Source: Image of graph created by Ryan Backman
Hi. This tutorial covers the coefficient of determination. So let's start by just defining it. So the coefficient of determination, now that is abbreviated as r squared. And remember that r is the correlation coefficient, so the coefficient of determination is the correlation coefficient squared. So you take whatever r is, you square it to get the coefficient of determination.
And what it is, it's a measurement of how much of the variation in the response variable is due to the variation in the explanatory variable. And we'll make some sense of that definition in a minute. But generally what r squared-- and the way it's measured is it's usually measured as a proportion. So it's generally a number between-- or it's always a number between 0 and 1.
OK, so let's take a look at a scatter plot. And what this is a scatter plot of the arm spans and heights of 25 different people and they're measured both in centimeters. A lot of times you'll see, when you make a scatter plot, there'll be like a little squiggle here to show that this point here is not actually the origin. This graph actually starts at 150 and 150.
But what this tells you is this gives us a value of r and a value of r squared. Since this looks to be a pretty linear association, this 0.922 says that this is a strong positive association between arm span and height.
Now to interpret r squared, the 0.849-- OK, and really all you need to do is square r to get r squared. But to interpret r squared, is we can say now that 84.9% of the variation in height can be explained by the linear relationship between arm span and height. So if your a linear model fits the data very well, it's generally going to give you a high value of r squared. If your linear model does not fit the data, it will generally give you a lower value of r squared.
So now a couple of things about r squared, or the coefficient of determination, is that it can be found by squaring the correlation coefficient.
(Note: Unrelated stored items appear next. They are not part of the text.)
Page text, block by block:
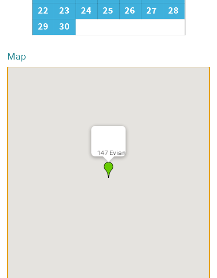
22
23 24 25 26 27
28
29
30
Map
147 Evian
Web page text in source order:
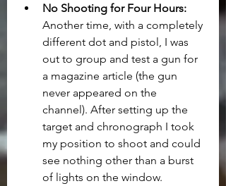
No Shooting for Four Hours:
Another time, with a completely
different dot and pistol, I was
out to group and test a gun for
a magazine article (the gun
never appeared on the
channel). After setting up the
target and chronograph I took
my position to shoot and could
see nothing other than a burst
of lights on the window.
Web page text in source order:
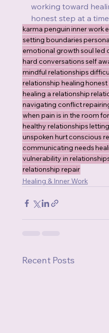
working toward
honest step at a
karma penguininner work
setting boundaries
emotional growthsoul led
hard conversationsself
mindful relationships
relationship healing
healing a relationship
navigating conflict
when pain is in the room
healthy relationships
unspoken hurtconscious
communicating needs
vulnerability in
relationship repair
Healing & Inner Work
Recent Posts
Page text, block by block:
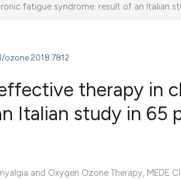
fatigue syndrome: result of an Italian
therapy in
Italian study in 65
and Oxygen Ozone Therapy, MEDE
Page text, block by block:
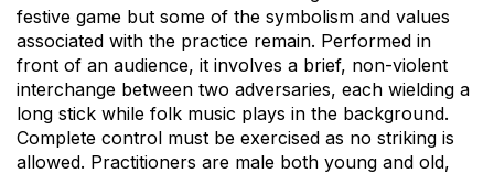
festive game but some of the symbolism and values
associated with the practice remain. Performed in
front of an audience, it involves a brief, non-violent
interchange between two adversaries, each wielding a
long stick while folk music plays in the background.
Complete control must be exercised as no striking is
allowed. Practitioners are male both young and old,

Now you can also get the correlation coefficient by square rooting r squared. The only issue is that the correlation coefficient can be both positive and negative, so you'll have to look at the scatter plot to see if it's going to be a positive or negative value of r.
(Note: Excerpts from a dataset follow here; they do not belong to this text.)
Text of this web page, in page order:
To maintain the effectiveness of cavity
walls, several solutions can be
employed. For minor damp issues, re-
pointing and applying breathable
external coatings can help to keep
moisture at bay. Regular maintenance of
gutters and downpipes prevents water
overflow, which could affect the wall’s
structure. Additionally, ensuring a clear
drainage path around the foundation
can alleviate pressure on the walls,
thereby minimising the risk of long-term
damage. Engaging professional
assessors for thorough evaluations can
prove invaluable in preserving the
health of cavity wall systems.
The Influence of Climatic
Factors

OK, so r squared, because it's a squared value, it can only be between 0 and 1. And the larger r squared, the stronger the linear relationship. So this is really why you calculate r squared. If r squared is very high, you know that a linear model is going to fit the data very well.
If you have a low value of r squared, maybe a curve is a better fit or maybe there's just not a very good association at all. But the higher that value of r squared, so the closer it is to 1, the stronger the linear relationship. So this has been the tutorial on the Coefficient of Determination. Thanks for watching.